##### DATA SHOWN
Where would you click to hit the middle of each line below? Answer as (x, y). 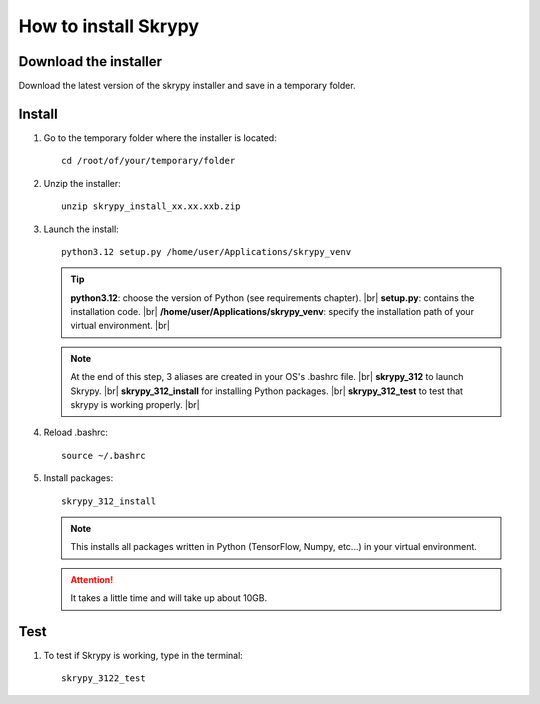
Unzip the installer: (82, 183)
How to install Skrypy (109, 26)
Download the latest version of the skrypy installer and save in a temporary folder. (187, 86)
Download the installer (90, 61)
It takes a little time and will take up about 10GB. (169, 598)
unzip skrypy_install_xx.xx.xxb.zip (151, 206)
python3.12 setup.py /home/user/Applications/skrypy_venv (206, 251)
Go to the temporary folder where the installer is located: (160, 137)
##########
##### DATA SHOWN
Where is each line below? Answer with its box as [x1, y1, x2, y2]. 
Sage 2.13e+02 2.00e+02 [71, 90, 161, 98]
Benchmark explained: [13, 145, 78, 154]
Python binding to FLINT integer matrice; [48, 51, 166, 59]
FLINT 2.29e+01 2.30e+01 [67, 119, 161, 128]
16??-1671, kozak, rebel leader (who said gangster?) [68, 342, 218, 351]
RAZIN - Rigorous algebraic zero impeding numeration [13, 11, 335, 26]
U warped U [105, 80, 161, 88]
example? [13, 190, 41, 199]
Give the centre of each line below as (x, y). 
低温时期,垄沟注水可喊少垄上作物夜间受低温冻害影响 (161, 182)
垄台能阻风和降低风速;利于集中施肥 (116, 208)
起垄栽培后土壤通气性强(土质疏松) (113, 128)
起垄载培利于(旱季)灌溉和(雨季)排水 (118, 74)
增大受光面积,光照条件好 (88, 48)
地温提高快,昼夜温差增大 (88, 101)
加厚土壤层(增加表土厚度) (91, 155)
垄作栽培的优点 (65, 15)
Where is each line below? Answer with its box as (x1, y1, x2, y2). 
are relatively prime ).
##########
##### DATA SHOWN
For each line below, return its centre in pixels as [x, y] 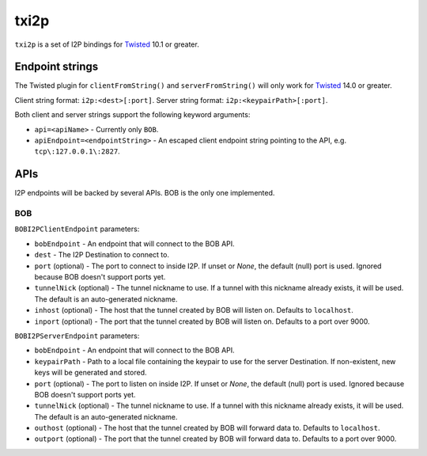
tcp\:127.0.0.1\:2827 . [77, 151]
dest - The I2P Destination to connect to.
##########
▶ EXERCISE AIM: The stretch of entries above that starts with the line containing "It takes a little" and goes on through the line containing "Go to the temporary" is to be transcribed exactly, and no other line is to be transcribed.

▶ WRITTEN REPLY:
It takes a little time and will take up about 10GB. (169, 598)
unzip skrypy_install_xx.xx.xxb.zip (151, 206)
python3.12 setup.py /home/user/Applications/skrypy_venv (206, 251)
Go to the temporary folder where the installer is located: (160, 137)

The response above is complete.